Place Youth Experiencing Housing Insecurity On Productive Pathways to Adulthood

Add or Restore

  • Restore $667,000 for targeted workforce development for LGBTQ+ youth experiencing homelessness at DHS. 
     
  • Restore $2 million in funding to support outreach for those experiencing homelessness and to support the mobile crisis unit at the Department of Behavioral Health. 
     
  • Add $3.5 million for youth homelessness services to account for inflation and to give direct service providers the ability to provide recruitment and retention bonuses. Retention and recruitment bonuses were provided for the adult homelessness sector and it’s now time to make the same adjustment for the youth sector.
     
  • Add $1.7 million to create a traveling mental health unit to provide mental health services to youth in safe and supportive locations where they physically congregate.
     
  • Add $1.1 million for workforce development programming for youth experiencing homelessness that results in long-term employment with a livable wage. Ideally the Department of Employment Services would establish a MOU with the Department of Human Services to provide this service. 

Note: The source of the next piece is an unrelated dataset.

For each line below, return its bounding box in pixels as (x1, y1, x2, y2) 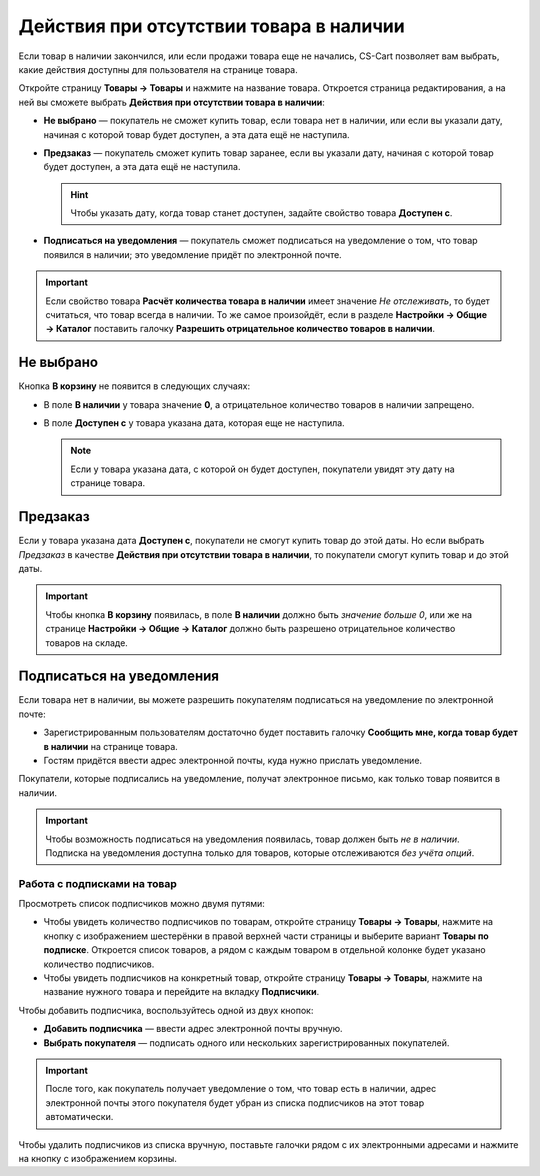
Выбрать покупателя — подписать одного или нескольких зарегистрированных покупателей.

Strengthen Access to Health Services

Protect

  • Continue the extension of postpartum Medicaid coverage so that babies and their parents have access to the care they need in their first year.

Add or Restore

  • Add $53 million annually in local funds to fully fund the Give SNAP a Raise Amendment Act of 2022, which would alleviate the immediate burden of food insecurity, help residents recover from the continuing effects of the pandemic, and invest in long-term infrastructure to end intergenerational food insecurity.
     
  • Add $8 million for passage of the Universal Free School Meals Amendment Act of 2023 to ensure that students are receiving the food they need to grow and thrive. 

Ensure Equity for the District’s Nonprofit Partners

  • Fully fund the Nonprofit Fair Compensation Act, including allocating adequate funds for government agencies such as the Child and Family Services Agency, DC Health, Department of Behavioral Health, Department of Employment Services, Department of Housing and Community Development, Department of Human Services, Learn24, and the Office of the State Superintendent of Education to make sure that all indirect costs, as required by District of Columbia law, are equitable and integrated into every contract and grant that DC government agency awards a nonprofit organization. 
     

This, indeed, is a tough budget cycle as revenue projections are conservative, but the District’s budget is a healthy $20 billion strong and we cannot allow our lawmakers to leave behind our children, youth and their families. We've made so much progress in recent years in addressing inequities and closing racial gaps in outcomes, and the cost of stopping now, or reversing that progress, is simply something we cannot afford.